DATA PROVIDED:
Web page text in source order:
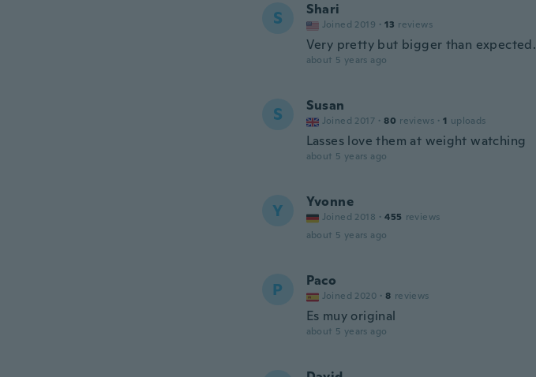
S Shari
Joined 2019 · 13 reviews
Very pretty but bigger than expected.
about 5 years ago
S Susan
Joined 2017 · 80 reviews · 1 uploads
Lasses love them at weight watching
about 5 years ago
Y Yvonne
Joined 2018 · 455 reviews
about 5 years ago
P Paco
Joined 2020 · 8 reviews
Es muy original
about 5 years ago
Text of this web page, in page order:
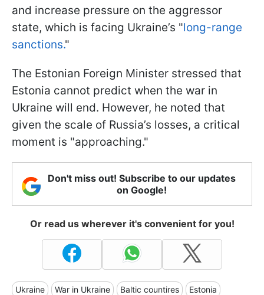
and increase pressure on the aggressor
state, which is facing Ukraine’s "long-range
sanctions."
The Estonian Foreign Minister stressed that
Estonia cannot predict when the war in
Ukraine will end. However, he noted that
given the scale of Russia’s losses, a critical
moment is "approaching."
Don't miss out! Subscribe to our updates
on Google!
Or read us wherever it's convenient for you!
Ukraine War in Ukraine Baltic countires Estonia
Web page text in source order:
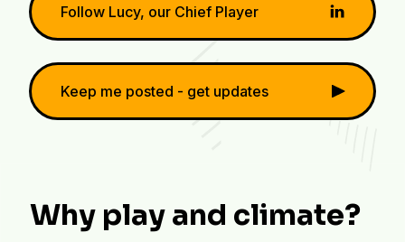
Follow Lucy, our Chief Player
Keep me posted - get updates
Why play and climate?
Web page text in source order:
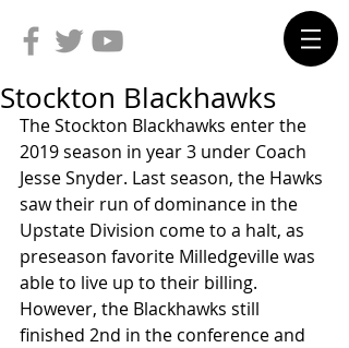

TASK ITEM: Transcribe every entry word for word, but skip the pictures.

SOLUTION TO THIS TASK:
Web page text in source order:
S Shari
Joined 2019 · 13 reviews
Very pretty but bigger than expected.
about 5 years ago
S Susan
Joined 2017 · 80 reviews · 1 uploads
Lasses love them at weight watching
about 5 years ago
Y Yvonne
Joined 2018 · 455 reviews
about 5 years ago
P Paco
Joined 2020 · 8 reviews
Es muy original
about 5 years ago
Text of this web page, in page order:
and increase pressure on the aggressor
state, which is facing Ukraine’s "long-range
sanctions."
The Estonian Foreign Minister stressed that
Estonia cannot predict when the war in
Ukraine will end. However, he noted that
given the scale of Russia’s losses, a critical
moment is "approaching."
Don't miss out! Subscribe to our updates
on Google!
Or read us wherever it's convenient for you!
Ukraine War in Ukraine Baltic countires Estonia
Web page text in source order:
Follow Lucy, our Chief Player
Keep me posted - get updates
Why play and climate?
Web page text in source order:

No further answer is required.